He says, "If the apparatus is at rest in the ether, the times should be precisely equal [from B to C and B to E], but if it is moving toward the right with velocity u, there should be a difference in the times." Then he jumps right into the math.
To show you why he is already wrong, let me go at him in a completely different direction from those I have already taken to explain this problem. Let's look at the illustration and consider the various points of view. Specifically, let's look at it from the view of Relativity. Let us use the theory that the interferometer made possible (made necessary) to critique it. That is what science used to do, before the 20th century. It checked its findings against its assumptions. Think of it analytically. The interferometer is the postulate. We accept it as the given. Now we build a theory from its interpretation, that theory being Relativity. Surely we should go back and apply our new theory to the postulate. We should check that our theory applies to the postulate, without contradiction. Relativity is a point-of-view theory. It states, first and foremost, that measurement is an outcome of position. You must pick a position and then measure from there. All positions are different, and none of them are equivalent. Data is not directly transferable. You need a transformation equation to go from one measuring position to the next.
Now, how does that apply to our illustration of the interferometer? It applies because we already have two points of view, even though we only have one illustration. What are those points of view? Well, there is the point of view of the interferometer-- or, to be more precise, the point of view of the scientist collecting data from the device. Yes, of course, you say. But what is the other point of view? The other point of view is the point of view of your own eyeballs, as you look at the illustration. Not only is your point-of-view at a right angle to the point-of-view of the device; more importantly your point-of-view is at rest, but the device is moving with regard to you. We have a train and an embankment here, where we only thought we had an illustration!

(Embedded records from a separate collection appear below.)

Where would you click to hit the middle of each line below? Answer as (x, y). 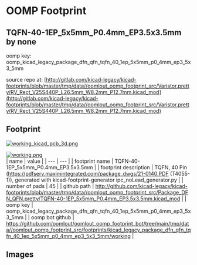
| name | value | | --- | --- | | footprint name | (60, 161)
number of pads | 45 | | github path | (50, 186)
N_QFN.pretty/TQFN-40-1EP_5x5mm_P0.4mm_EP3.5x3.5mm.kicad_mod (93, 199)
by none (21, 41)
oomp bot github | (53, 217)
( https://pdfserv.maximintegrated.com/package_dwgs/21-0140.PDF (87, 173)
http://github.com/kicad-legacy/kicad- (141, 186)
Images (20, 255)

For Feynman says, "Let us calculate the time required for the light to go to E and back. Let us say that the time for light to go from plate B to the mirror E is t1 and the time for the return is t2. While the light is on its way from B to the mirror [E], the apparatus move a distance ut1 , so the light must traverse a distance L + ut1 at the speed c."
Well, from our eyeballs' point of view, looking at the illustration, yes. But from the point-of-view of the device, inside the illustration, no. We, looking at the illustration, conceptually see the device moving, and therefore we see the extra distance ut1. But the device does not see itself moving. It has no velocity relative to itself. No object can calculate itself as moving, in its own co-ordinate system. Any observer attached to the device or moving along with the device will see the distance as L. Period.
Feynman makes the same mistake regarding the distance from B to C. You and I see the distance as having a slope-- it will be the hypotenuse of a right triangle with L as the base. But the scientist would see no such thing. He would measure L as L, always.
Since the whole theory is a theory of measurement and operation, one cannot blow by the operation of measurement without asking how lengths are seen and measured. Feynman's interpretation of the M/M interferometer assumes, like every interpretation before him, that the scientist collecting data from the device and the scientist looking at the illustration are the same person, or interchangable people. But in this case, the "theoretical scientist" and the "practical scientist" happen to be in different co-ordinate systems. They beg for a transformation equation. This is one safe that Feynman failed to crack.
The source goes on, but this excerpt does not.